Our study evidenced a 34.7% increase in radiation doses with DECT compared with SECT. However, the mean CTDI and mean DLP (9.7 mGy, 678.1 mGy cm, respectively) within the DECT group remained below the American diagnostic reference levels (12 mGy, 774 mGy*cm) [39]. Moreover, our radiation doses were approximately 50% lower than those reported in previous studies comparing DECT and SECT [17,40]. In fact, Bae et al. and Nakaura et al. used the SECT technique for the portal venous phase and reported CTDI values of 23.7 mGy and 18.6 mGy, respectively, which are higher than their SECT means CTDI of 7.2 mGy and their DECT CTDI of 9.7 mGy. Thus, a balance must be found between reducing contrast volume and increasing radiation exposure, which may vary depending on the population of interest. In the oncologic population, patients are often elderly with a high prevalence of chronic kidney impairment and limited risk of radiation-induced cancer, shifting the balance in favor of contrast reduction.

This study has several limitations. The first limitation is the small sample size (35 patients), which may introduce heterogeneity due to variations in patient body composition, clinical context, and indications. The sample size was limited owing to the protocol introduction dates, subsequent machine upgrades, and the requirement that patients had previously undergone a CT exam. The small sample size increased the interpatient variability. Thus, a larger cohort study is required to confirm the present results and improve their generalizability. Second, patients with a BMI of >30 were excluded from our cohort, which represents a selection bias. However, as already stated, patients’ BMIs require specific investigation, as the optimal keV level for these patients is probably different from the general population. Another limitation is the comparison between SECT and DECT rather than focusing solely on the volume reduction in DECT. Nonetheless, our results demonstrated statistically comparable image quality between the two protocols.

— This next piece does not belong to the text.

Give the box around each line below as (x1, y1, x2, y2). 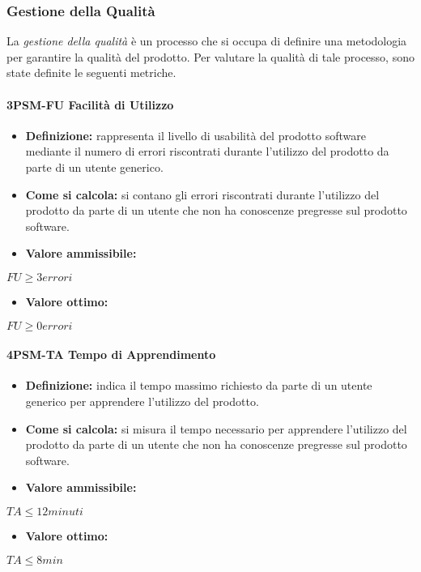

Further studies are needed to explore the potential of low-keV reconstruction in reducing ICM usage. To leverage the high contrast of lower-keV images, deep learning-based denoising can help reduce noise, which affects image quality, as demonstrated in various phantom studies [41,42]. Another alternative to reduce ICM in body imaging with DECT would be the lean-body-weight strategy for calculating the ICM volume, particularly when using low-keV VMI. A meta-analysis highlighted that the lean-body-weight strategy results in lower volumes than the total-body-weight strategy [43].

5. Conclusions

In conclusion, VMI_{60 keV} provided higher contrast enhancement and reduced image noise compared to SECT. DECT allows for a 30 mL reduction in ICM volume per patient compared to SECT while maintaining similar image quality.